I brought up "evaluation order" in languages because I wanted to drive home that this left-to-right, top-to-bottom order is natural for developers (and C/C++ is a well-known outlier among imperative languages in this regard with a full stable of unspecified and undefined things, but Java, Python, Javascript, Rust, etc. all evaluate in that order). But it's not actually essential that any of the non-monadic code obey that evaluation order. You don't actually rely on evaluation order anymore than the sequencing provided by monads. All the expressions in the middle could be lazily or eagerly evaluated, it doesn't matter.
You bring up a good point with closures in the form of anonymous functions/objects, but that is also the only place that I would argue it's confusing for a developer coming from an imperative background (some who might expect this to be an exception to the left-to-right, top-to-bottom rule as it is e.g. with async-await in Javascript where a closure is not created and the Promise is regenerated where it is created), but you could just disallow it there or require additional annotation of the anonymous function, as e.g. happens in most languages such as Rust and JS. Even there the left-right, top-bottom rule could apply, it might just confuse some developers, who are used to it having an exception in anonymous functions.
Everywhere else not only does left-right, top-bottom give a concise and evaluation-independent (up to the sequencing constraints imposed by the monad) description of how the effects will be executed (which can be made universally true if you're willing to tolerate it for closures or you can just disallow `!`s in anonymous function bodies), this ordering also agrees with what developers coming from other languages would expect.
Put another way, I don't think most developers will be confused by the execution order of effects of `!` that doesn't have anonymous functions.
I think you could ask any developer, even those unfamiliar with FP, what order they think the effects preceded by a `!` will evaluate in the following expression and the overwhelming majority of them would get it right.
MyMonad {
x = !effectfulOp0
someFunction x !(effectfulOp1 x !effectfulOp2) !effectfulOp3
}
Again you don't need to follow what the evaluation is doing operationally. You just need to do a syntactic scan. No matter what evaluation strategy is used, the order of effects will always be `effectfulOp0`, `effectfulOp2`, `effectfulOp1`, and then `effectfulOp3`. There is no operational reasoning here at all. It's purely syntactic and local. This is true even for monads that seem to have a weird order of effects such as the reverse state monad, you just have to be very specific about what the effect actually is (the addition of thunks in the case of the reverse state monad), which is the same case as with do-notation, which is why lazy IO is so confusing, even though technically the monadic sequencing of effects is still being followed.
Indeed this distinction between operational and denotational reasoning has nothing to do with syntax (as it shouldn't since those are semantic questions), but rather your choice of monad. As Conal Elliott rightfully points out monadic IO is intrinsically a dismal failure if you want denotational semantics instead of operational semantics to begin with, even were you to write out everything with bind syntax. The problem is not with the syntax but with the monad itself (Conal would probably prefer the word monad here to have scare quotes around it when referring to monadic IO).

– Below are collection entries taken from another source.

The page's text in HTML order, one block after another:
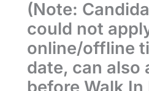
(Note:
could not
online/offline
date, can also
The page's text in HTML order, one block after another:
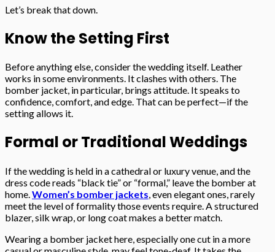
Let’s break that down.
Know the Setting First
Before anything else, consider the wedding itself. Leather
works in some environments. It clashes with others. The
bomber jacket, in particular, brings attitude. It speaks to
confidence, comfort, and edge. That can be perfect—if the
setting allows it.
Formal or Traditional Weddings
If the wedding is held in a cathedral or luxury venue, and the
dress code reads “black tie” or “formal,” leave the bomber at
home.Women’s bomber jackets, even elegant ones, rarely
meet the level of formality those events require. A structured
blazer, silk wrap, or long coat makes a better match.
Wearing a bomber jacket here, especially one cut in a more

At the end of the day I view the differences between async-await syntax and do-notation as a difference in degree rather than kind (and indeed this is usually how I explain do-notation to developers familiar with async-await), whereas I think there's a quantum jump from normal bind/flatMap nesting and do-notation. However, I view the syntactic affordance given by async-await syntax to be a much larger win, especially if your language already begins with a block-inspired syntax with variable declaration statements rather than a lambda calculus-inspired syntax with let expressions.

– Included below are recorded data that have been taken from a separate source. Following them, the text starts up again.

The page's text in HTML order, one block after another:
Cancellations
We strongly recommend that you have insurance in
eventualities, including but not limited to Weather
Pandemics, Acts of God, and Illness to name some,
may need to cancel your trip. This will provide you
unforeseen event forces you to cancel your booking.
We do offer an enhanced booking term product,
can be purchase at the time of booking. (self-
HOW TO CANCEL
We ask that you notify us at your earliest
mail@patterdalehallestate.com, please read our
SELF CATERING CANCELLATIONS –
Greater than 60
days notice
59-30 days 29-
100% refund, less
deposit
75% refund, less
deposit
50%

> I brought up "evaluation order" in languages because I wanted to drive home that this left-to-right, top-to-bottom order is natural for developers (and C/C++ is a well-known outlier among imperative languages in this regard with a full stable of unspecified and undefined things, but Java, Python, Javascript, Rust, etc. all evaluate in that order). But it's not actually essential that any of the non-monadic code obey that evaluation order. You don't actually rely on evaluation order anymore than the sequencing provided by monads. All the expressions in the middle could be lazily or eagerly evaluated, it doesn't matter.
My point is that you are in much the same place (and have the same difficulties in understanding and refactoring) as if you were reading code in a language with pervasive side effects. In an imperative language all the effects happen left-to-right, top-to-bottom - but if you're using monads at all it's presumably because you find that kind of code difficult to understand or maintain.
> You bring up a good point with closures in the form of anonymous functions/objects, but that is also the only place that I would argue it's confusing for a developer coming from an imperative background (some who might expect this to be an exception to the left-to-right, top-to-bottom rule as it is e.g. with async-await in Javascript where a closure is not created and the Promise is regenerated where it is created), but you could just disallow it there or require additional annotation of the anonymous function, as e.g. happens in most languages such as Rust and JS. Even there the left-right, top-bottom rule could apply, it might just confuse some developers, who are used to it having an exception in anonymous functions.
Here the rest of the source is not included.